ローソンが環境配慮の新型店を公開、電気使用量40%削減、CO2排出量55%削減目指し、24年3月以降の新店標準化視野

2022.11.05

ローソンは11月3日、8時に2013年度対比で電気使用量を40%、CO2排出量を55%削減する店舗を神奈川県川崎市にオープンし、メディアに公開した。

昨今の電気料金高騰を受け、店舗での節電は大きな課題となっている中、店内約8割の冷蔵、冷凍ショーケースへのガラス扉設置や太陽光パネルの設置などによって1店舗当たり約100 万円の年間電気料金削減を目指すとしている。

たとえば、冷蔵ショーケースの実験は6店ほど、太陽光発電は約2000店で過去、実施しているが、そうした個別の取り組みを今回集約した。

ローソンでは脱炭素社会の実現に向けて、環境ビジョン「Lawson Blue Challenge 2050!」を策定。1店舗当たりのCO2排出量を13年対比で30年に50%削減、50年には100%削減することを目指している。

今回オープンする店舗はこの取り組みの一環として設計された。今後は同様の店舗を他の地域の各エリアにも出店し、客動線や売上げ、オペレーションなどの検証を24年2月まで行った上で、24年3月以降の新店標準化とする計画。また、既存店についても、同じく24年度以降の改装時に店内設備の導入を目指すとしている。

取り組みには当然、投資がかかるが、廃止する什器、建築の工夫などの他、高騰する電気使用量の削減などで収支の黒字化を見込む。

また、これまでオープンだったケースに扉を付けることによる買い上げに対する影響なども同時に分析。来年の1月までの時限的なものではあるが、店内にカメラを設置し、お客の立ち寄りや買い上げなどの行動面を見ていく。

検証される主な取り組み、設備は以下のとおり。

①冷蔵ショーケースへのガラス扉の設置

オープンの冷蔵ショーケースに扉を付ける。ペアガラスの強化ガラスを使用し、冷気の漏れと外気の影響を抑え、店舗全体の電気使用量の6%程度を削減する。

ガラス扉は開き戸タイプ。縁も透明で商品の見やすさには配慮されている
冷蔵ケースで販売されるスイーツに関してはケースの奥行きが狭いといったこともあり、今回の扉の設置対象にはなっていない
店内調理の「まちかど厨房」展開店では、店内製造の惣菜と20℃の惣菜、冷蔵という3つの温度帯で惣菜が展開されるが、今回、そのうちの冷蔵売場に扉が付いた形になる

②冷凍平台ショーケースへのアクリル扉の設置

冷凍ケースに付けられたアクリル扉はスライド式で開ける形

オープンの平タイプの冷凍ショーケースにアクリルの扉を付ける。

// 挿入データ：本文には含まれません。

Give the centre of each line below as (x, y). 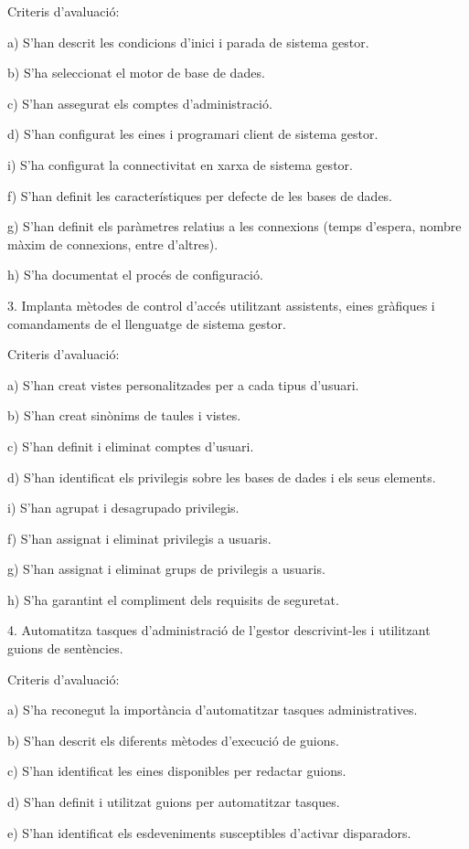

こちらも冷気を漏らさないことと外気の侵入を防ぐことで、店舗全体の電気使用量の1%程度を削減。

④ドリンク剤ショーケースの統廃合(ドリンク用冷蔵ショーケースで販売)

レジ側のゴンドラエンドで展開されるドリンク剤などのショーケースを廃止し、ドリンク剤を要冷飲料売場でまとめて展開、統廃合することで、店舗全体の電気使用量の約2%を削減。

ドリンク剤が要冷飲料売場に集約されることで、ソフトドリンクの売場が圧縮されるが、その分を通常壁面に配置される冷温切り替えの飲料売場を売場前のゴンドラに配置し、冬は温、夏は冷に切り替えて販売することで、まかなう計画

③ドリンク用冷蔵ショーケース扉の省エネ化

結露防止用のヒーターを最小限にして省エネを図り、一方で商品を見やすくするため扉枠を小さくした。今回、初めての取り組みとなる。

⑤エネルギーマネージメントシステム(EMS)

各所に設置したセンサーで店内外の環境を検知し、店舗の消費電力量、どこで使われているかといったことを「見える化」。 店内の一部機器、設備をEMS経由で外部から制御可能とし、節電要請などに対応。あくまで本部でのモニタリングとなる。既存店でも約770店で導入済み。

冷蔵ショーケースの扉の効果を「見える化」した結果の電力使用量の数値。左側が扉を付けた今回の店、右側が同じ川崎市内の同規模の既存店。オープン日の11月3日の24時間の数値
こちらは全体の使用量。青色が200ボルト、赤色が100ボルトの数値。左が今回の店、右側が川崎市内の同規模店。左側の店の赤色の数値が昼間に大きく減っているのは太陽光発電の効果による

⑥太陽光発電システム

建物屋根上に19kWの太陽光パネルを設置して発電。発電した全量を、本店舗の消費電力に充当する。店舗全体の15%程度の電気をまかないたい意向。また、それによって従来の電気使用量の約10%削減を目指す。